Miniseries Guns explores rising violence

The morbid thought that some of their daughters' friends and classmates might end up victims to increasing gun violence led husband-and-wife filmmakers David Sudz Sutherland and Jennifer Holness to create the dramatic new CBC-TV miniseries Guns.
TV and film director Sutherland (Love, Sex and Eating the Bones, Toronto Stories) says that gun violence has escalated to become a problem for Canadians everywhere, not simply relegated to "bad" areas.
At a recent event with the Toronto couple's five-year-old daughter, Sutherland recalled thinking "Which one of these five-year-olds will end up lying in an alley alone?" he told CBC Radio's Metro Morning on Thursday.
"You read the paper and you see these faces over and over again. These young men, invariably, they were all five years old at one time," he said.
Both director Sutherland and Holness, who produced the two-part, four-hour miniseries, recall how foreign and unusual gun violence was when they were growing up in Toronto just 20 years ago.
"I actually grew up in a sort of not-so-nice neighbourhood, as they say, but I had a great childhood. Part of that was because we could go out there and play. I don't trust that my children are actually safe out there ... if they’re not directly involved in things, they could just be innocent bystanders," Holness said.
"When I was a kid, [gun violence] just never happened," said Sutherland, who added that researching the drama proved eye-opening when he learned, for instance, that nowadays young people can rent guns for a weekend, like DVDs.
"That led us to the question: where are these guns coming from?
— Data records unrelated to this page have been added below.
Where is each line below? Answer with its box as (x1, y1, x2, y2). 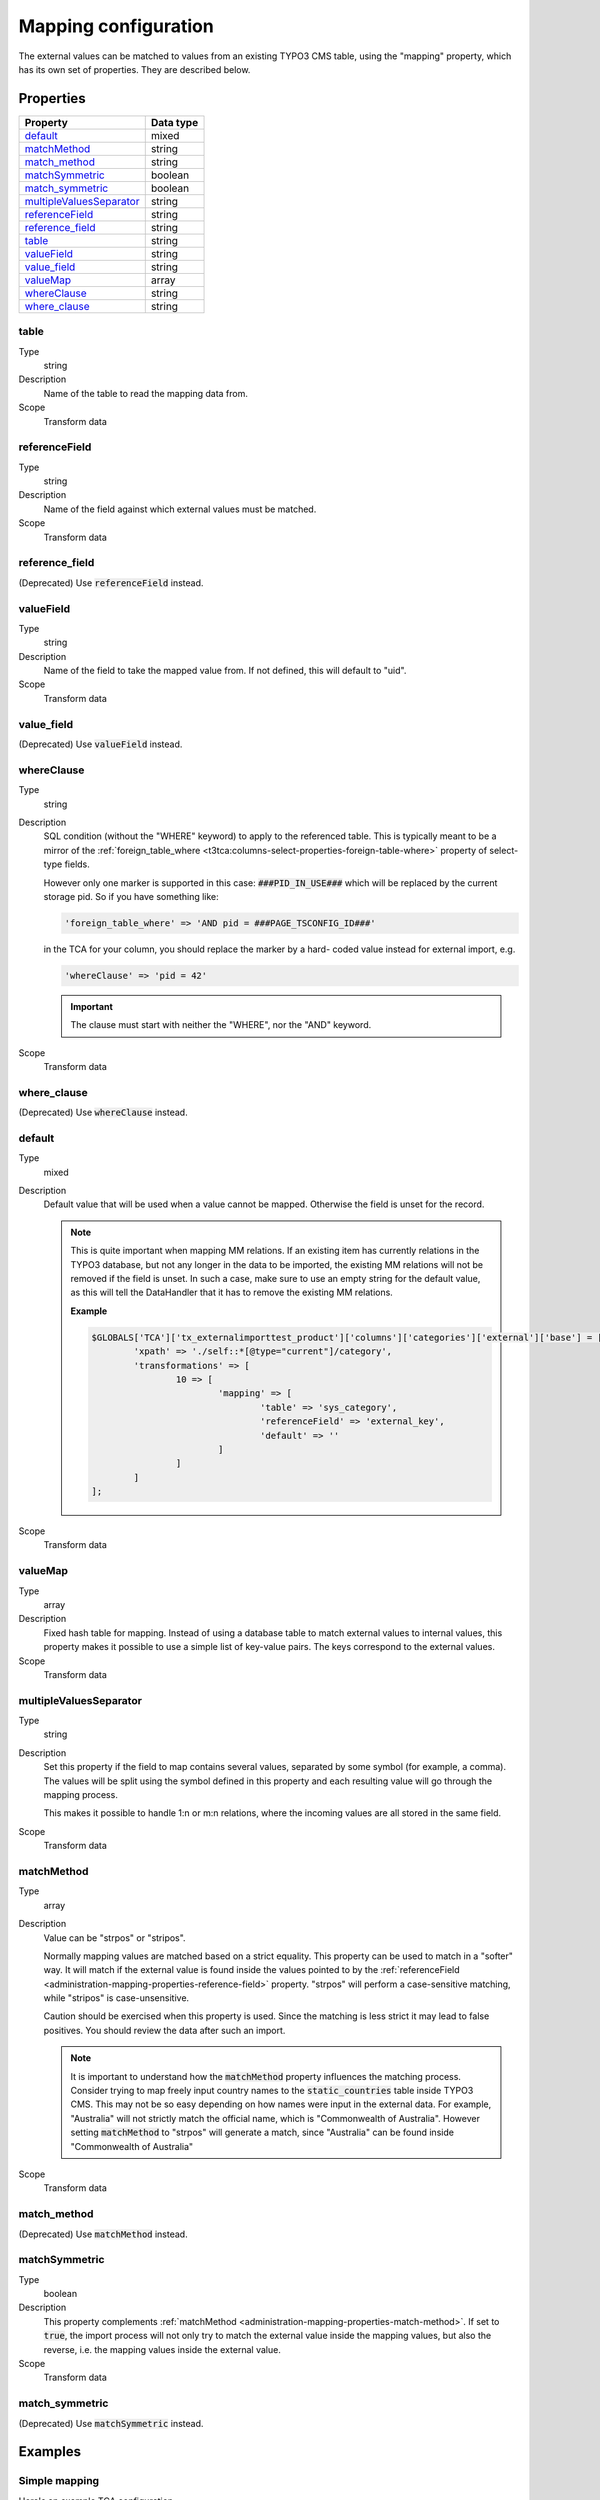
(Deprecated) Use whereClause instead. (18, 1106, 189, 1119)
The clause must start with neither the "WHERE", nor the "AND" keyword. (70, 1019, 372, 1031)
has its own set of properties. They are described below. (18, 63, 251, 75)
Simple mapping (18, 2474, 100, 2488)
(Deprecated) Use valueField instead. (18, 738, 183, 750)
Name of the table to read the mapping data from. (43, 387, 249, 399)
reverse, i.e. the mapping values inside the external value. (43, 2343, 282, 2355)
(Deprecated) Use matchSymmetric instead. (18, 2417, 204, 2429)

So we wanted to do a story — a dramatic story, an exciting dramatic story — that explored these questions."
The miniseries, which features such Canadian stars as Colm Feore, Shawn Doyle and Elisha Cuthbert, attempts to explore the issue of illegal gun trafficking and the greater impact it has on entire communities and cities.
"It looks at the problem from different levels," Holness said, "the people who are actually bringing in the guns as well as the people who are impacted — just everyday people and people on the street."
Guns begins on CBC Television Sunday at 8 p.m., with the second part to follow Monday at 8 p.m.